Problem:
Everything below from the line with "Give the centre" through the line with "Interna struttura (69, 324)" must be retyped exactly, except the pictures.

(The data Opens)

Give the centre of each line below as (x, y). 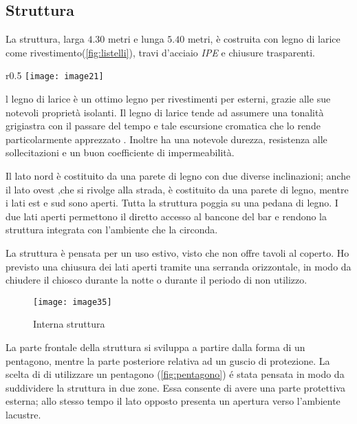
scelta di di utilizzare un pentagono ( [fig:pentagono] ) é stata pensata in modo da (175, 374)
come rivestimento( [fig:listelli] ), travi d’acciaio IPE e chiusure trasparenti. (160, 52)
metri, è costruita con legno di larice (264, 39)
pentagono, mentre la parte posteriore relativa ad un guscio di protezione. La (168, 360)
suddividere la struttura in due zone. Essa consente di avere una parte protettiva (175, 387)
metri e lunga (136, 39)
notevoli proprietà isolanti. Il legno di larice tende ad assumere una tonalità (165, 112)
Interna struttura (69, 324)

(The data Closes)
(The data Opens)

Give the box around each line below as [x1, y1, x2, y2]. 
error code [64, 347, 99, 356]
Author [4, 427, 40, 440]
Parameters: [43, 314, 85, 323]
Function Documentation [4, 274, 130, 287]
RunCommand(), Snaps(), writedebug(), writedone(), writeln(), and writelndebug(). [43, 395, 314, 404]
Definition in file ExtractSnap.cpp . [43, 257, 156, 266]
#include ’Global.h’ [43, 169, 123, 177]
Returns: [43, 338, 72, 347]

(The data Closes)
(The data Opens)

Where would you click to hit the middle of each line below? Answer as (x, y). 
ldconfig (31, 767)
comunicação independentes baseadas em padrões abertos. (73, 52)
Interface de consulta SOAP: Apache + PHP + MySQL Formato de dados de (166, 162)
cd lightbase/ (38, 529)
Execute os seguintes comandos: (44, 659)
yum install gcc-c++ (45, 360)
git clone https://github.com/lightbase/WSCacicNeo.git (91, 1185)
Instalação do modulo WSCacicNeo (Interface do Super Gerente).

(The data Closes)

Solution to this problem:
Give the centre of each line below as (x, y). 
scelta di di utilizzare un pentagono ( [fig:pentagono] ) é stata pensata in modo da (175, 374)
come rivestimento( [fig:listelli] ), travi d’acciaio IPE e chiusure trasparenti. (160, 52)
metri, è costruita con legno di larice (264, 39)
pentagono, mentre la parte posteriore relativa ad un guscio di protezione. La (168, 360)
suddividere la struttura in due zone. Essa consente di avere una parte protettiva (175, 387)
metri e lunga (136, 39)
notevoli proprietà isolanti. Il legno di larice tende ad assumere una tonalità (165, 112)
Interna struttura (69, 324)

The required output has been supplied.